↓↓↓

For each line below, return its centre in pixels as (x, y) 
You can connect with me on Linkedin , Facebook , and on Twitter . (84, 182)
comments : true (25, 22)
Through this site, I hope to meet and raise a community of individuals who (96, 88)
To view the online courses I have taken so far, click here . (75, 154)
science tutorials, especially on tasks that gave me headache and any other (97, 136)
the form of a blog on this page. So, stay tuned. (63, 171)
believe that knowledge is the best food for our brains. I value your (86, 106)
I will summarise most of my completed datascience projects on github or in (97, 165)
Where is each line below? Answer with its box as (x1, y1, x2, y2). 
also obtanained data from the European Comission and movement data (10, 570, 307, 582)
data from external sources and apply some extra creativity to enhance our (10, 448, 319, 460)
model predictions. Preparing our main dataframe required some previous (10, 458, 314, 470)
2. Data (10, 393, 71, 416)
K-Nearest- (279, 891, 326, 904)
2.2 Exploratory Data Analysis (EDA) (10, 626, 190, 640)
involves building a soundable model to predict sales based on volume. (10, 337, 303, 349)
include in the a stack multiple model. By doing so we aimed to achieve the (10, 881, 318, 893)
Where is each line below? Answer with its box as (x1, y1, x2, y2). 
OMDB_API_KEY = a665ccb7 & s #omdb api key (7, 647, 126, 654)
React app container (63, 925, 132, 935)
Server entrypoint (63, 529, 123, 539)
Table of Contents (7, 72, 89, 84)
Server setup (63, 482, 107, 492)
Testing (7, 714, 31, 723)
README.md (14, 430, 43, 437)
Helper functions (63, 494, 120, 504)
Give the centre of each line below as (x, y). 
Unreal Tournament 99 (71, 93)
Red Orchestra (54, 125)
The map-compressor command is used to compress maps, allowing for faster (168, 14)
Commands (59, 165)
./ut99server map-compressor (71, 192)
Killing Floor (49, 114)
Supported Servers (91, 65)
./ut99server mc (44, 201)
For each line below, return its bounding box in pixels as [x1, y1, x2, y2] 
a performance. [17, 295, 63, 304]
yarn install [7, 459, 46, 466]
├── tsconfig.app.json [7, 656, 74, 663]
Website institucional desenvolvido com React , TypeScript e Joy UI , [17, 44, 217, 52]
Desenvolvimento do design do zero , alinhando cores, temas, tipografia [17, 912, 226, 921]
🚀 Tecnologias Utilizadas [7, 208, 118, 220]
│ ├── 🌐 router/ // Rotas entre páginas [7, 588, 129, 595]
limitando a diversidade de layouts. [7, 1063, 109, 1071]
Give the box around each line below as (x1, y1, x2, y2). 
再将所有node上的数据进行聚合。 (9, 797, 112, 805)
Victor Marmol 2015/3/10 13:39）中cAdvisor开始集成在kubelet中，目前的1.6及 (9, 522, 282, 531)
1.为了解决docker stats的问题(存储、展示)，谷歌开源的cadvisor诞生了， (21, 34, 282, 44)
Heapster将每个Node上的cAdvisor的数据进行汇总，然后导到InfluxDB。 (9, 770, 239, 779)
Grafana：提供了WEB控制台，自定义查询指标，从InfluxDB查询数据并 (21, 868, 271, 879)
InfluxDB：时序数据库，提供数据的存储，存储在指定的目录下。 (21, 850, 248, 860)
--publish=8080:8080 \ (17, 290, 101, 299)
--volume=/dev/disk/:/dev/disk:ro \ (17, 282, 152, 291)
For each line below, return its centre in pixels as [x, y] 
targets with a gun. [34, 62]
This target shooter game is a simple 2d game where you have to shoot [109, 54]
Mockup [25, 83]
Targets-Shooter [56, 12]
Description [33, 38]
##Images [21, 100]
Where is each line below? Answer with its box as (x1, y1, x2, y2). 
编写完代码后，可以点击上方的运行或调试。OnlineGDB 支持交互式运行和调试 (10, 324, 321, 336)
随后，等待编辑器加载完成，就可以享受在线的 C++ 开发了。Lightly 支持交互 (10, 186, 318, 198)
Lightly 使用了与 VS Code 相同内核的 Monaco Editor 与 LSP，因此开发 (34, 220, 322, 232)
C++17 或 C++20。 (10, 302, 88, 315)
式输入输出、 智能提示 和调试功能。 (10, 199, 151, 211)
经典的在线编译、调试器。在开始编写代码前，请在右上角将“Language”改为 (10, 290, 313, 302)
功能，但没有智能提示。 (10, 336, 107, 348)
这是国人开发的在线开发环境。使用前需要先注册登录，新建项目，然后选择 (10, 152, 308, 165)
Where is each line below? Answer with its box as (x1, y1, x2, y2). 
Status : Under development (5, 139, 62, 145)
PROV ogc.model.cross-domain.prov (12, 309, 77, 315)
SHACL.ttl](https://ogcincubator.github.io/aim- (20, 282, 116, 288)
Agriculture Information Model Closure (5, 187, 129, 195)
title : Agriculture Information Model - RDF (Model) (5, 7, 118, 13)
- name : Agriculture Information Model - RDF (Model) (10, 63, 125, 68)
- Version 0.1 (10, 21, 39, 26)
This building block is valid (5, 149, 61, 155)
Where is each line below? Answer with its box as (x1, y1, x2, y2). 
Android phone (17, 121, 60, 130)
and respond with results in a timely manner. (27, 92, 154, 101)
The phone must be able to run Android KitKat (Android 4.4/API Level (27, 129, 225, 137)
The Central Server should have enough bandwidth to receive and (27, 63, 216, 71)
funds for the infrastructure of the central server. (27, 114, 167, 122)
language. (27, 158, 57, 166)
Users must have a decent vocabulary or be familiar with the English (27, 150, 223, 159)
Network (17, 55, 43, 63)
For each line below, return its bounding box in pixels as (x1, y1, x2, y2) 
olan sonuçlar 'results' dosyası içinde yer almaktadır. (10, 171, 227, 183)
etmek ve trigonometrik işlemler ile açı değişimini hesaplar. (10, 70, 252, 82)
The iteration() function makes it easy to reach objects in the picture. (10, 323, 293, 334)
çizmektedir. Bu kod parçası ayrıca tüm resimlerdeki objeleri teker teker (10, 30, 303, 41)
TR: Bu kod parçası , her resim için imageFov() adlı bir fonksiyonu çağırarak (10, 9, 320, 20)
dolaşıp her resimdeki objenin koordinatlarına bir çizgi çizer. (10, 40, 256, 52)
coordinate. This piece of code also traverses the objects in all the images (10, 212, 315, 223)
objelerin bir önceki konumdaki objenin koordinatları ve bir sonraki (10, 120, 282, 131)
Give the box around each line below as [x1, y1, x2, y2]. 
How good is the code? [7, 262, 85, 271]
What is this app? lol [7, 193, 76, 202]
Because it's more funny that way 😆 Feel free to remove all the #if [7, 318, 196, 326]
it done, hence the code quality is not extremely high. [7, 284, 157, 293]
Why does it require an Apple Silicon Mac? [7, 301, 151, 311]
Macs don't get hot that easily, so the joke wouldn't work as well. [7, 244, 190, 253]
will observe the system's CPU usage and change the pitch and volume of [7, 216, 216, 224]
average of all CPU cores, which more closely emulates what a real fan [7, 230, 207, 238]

↑↑↑

REQUIRED ACTION:
Reproduce only the lines above spanning from the line containing "Supported Servers (91, 65)" through the line containing "This building block", word for word.

EXPECTED OUTPUT:
Supported Servers (91, 65)
./ut99server mc (44, 201)
For each line below, return its bounding box in pixels as [x1, y1, x2, y2] 
a performance. [17, 295, 63, 304]
yarn install [7, 459, 46, 466]
├── tsconfig.app.json [7, 656, 74, 663]
Website institucional desenvolvido com React , TypeScript e Joy UI , [17, 44, 217, 52]
Desenvolvimento do design do zero , alinhando cores, temas, tipografia [17, 912, 226, 921]
🚀 Tecnologias Utilizadas [7, 208, 118, 220]
│ ├── 🌐 router/ // Rotas entre páginas [7, 588, 129, 595]
limitando a diversidade de layouts. [7, 1063, 109, 1071]
Give the box around each line below as (x1, y1, x2, y2). 
再将所有node上的数据进行聚合。 (9, 797, 112, 805)
Victor Marmol 2015/3/10 13:39）中cAdvisor开始集成在kubelet中，目前的1.6及 (9, 522, 282, 531)
1.为了解决docker stats的问题(存储、展示)，谷歌开源的cadvisor诞生了， (21, 34, 282, 44)
Heapster将每个Node上的cAdvisor的数据进行汇总，然后导到InfluxDB。 (9, 770, 239, 779)
Grafana：提供了WEB控制台，自定义查询指标，从InfluxDB查询数据并 (21, 868, 271, 879)
InfluxDB：时序数据库，提供数据的存储，存储在指定的目录下。 (21, 850, 248, 860)
--publish=8080:8080 \ (17, 290, 101, 299)
--volume=/dev/disk/:/dev/disk:ro \ (17, 282, 152, 291)
For each line below, return its centre in pixels as [x, y] 
targets with a gun. [34, 62]
This target shooter game is a simple 2d game where you have to shoot [109, 54]
Mockup [25, 83]
Targets-Shooter [56, 12]
Description [33, 38]
##Images [21, 100]
Where is each line below? Answer with its box as (x1, y1, x2, y2). 
编写完代码后，可以点击上方的运行或调试。OnlineGDB 支持交互式运行和调试 (10, 324, 321, 336)
随后，等待编辑器加载完成，就可以享受在线的 C++ 开发了。Lightly 支持交互 (10, 186, 318, 198)
Lightly 使用了与 VS Code 相同内核的 Monaco Editor 与 LSP，因此开发 (34, 220, 322, 232)
C++17 或 C++20。 (10, 302, 88, 315)
式输入输出、 智能提示 和调试功能。 (10, 199, 151, 211)
经典的在线编译、调试器。在开始编写代码前，请在右上角将“Language”改为 (10, 290, 313, 302)
功能，但没有智能提示。 (10, 336, 107, 348)
这是国人开发的在线开发环境。使用前需要先注册登录，新建项目，然后选择 (10, 152, 308, 165)
Where is each line below? Answer with its box as (x1, y1, x2, y2). 
Status : Under development (5, 139, 62, 145)
PROV ogc.model.cross-domain.prov (12, 309, 77, 315)
SHACL.ttl](https://ogcincubator.github.io/aim- (20, 282, 116, 288)
Agriculture Information Model Closure (5, 187, 129, 195)
title : Agriculture Information Model - RDF (Model) (5, 7, 118, 13)
- name : Agriculture Information Model - RDF (Model) (10, 63, 125, 68)
- Version 0.1 (10, 21, 39, 26)
This building block is valid (5, 149, 61, 155)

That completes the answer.